MATERIAL SHOWN
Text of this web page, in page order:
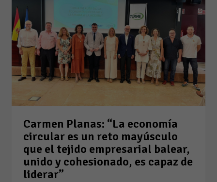
Carmen Planas: “La economía
circular es un reto mayúsculo
que el tejido empresarial balear,
unido y cohesionado, es capaz de
liderar”
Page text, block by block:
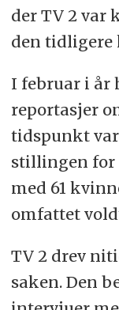
der TV 2 var
den tidligere
I februar i år
reportasjer
tidspunkt
stillingen for
med 61
omfattet
TV 2 drev
saken. Den
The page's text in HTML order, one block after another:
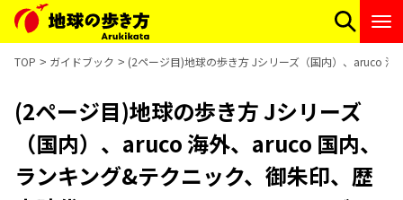
TOP ガイドブック (2ページ目)地球の歩き方 Jシリーズ（国内）、aruco 海
(2ページ目)地球の歩き方 Jシリーズ
（国内）、aruco 海外、aruco 国内、
ランキング&テクニック、御朱印、歴
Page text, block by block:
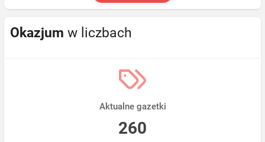
Okazjum w liczbach
Aktualne gazetki
260
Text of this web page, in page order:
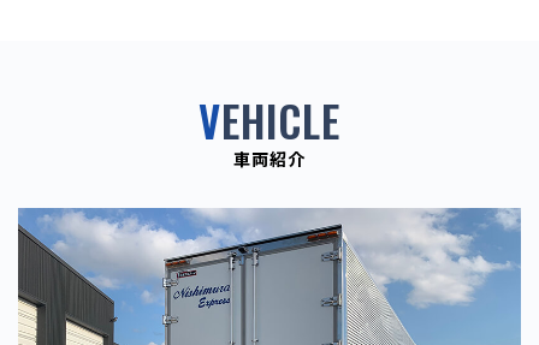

WHAT NEEDS TO BE DONE
Reproduce the entries above exactly, though not their pictures.

TASK RESULT
Text of this web page, in page order:
Carmen Planas: “La economía
circular es un reto mayúsculo
que el tejido empresarial balear,
unido y cohesionado, es capaz de
liderar”
Page text, block by block:
der TV 2 var
den tidligere
I februar i år
reportasjer
tidspunkt
stillingen for
med 61
omfattet
TV 2 drev
saken. Den
The page's text in HTML order, one block after another:
TOP ガイドブック (2ページ目)地球の歩き方 Jシリーズ（国内）、aruco 海
(2ページ目)地球の歩き方 Jシリーズ
（国内）、aruco 海外、aruco 国内、
ランキング&テクニック、御朱印、歴
Page text, block by block:
Okazjum w liczbach
Aktualne gazetki
260
Text of this web page, in page order:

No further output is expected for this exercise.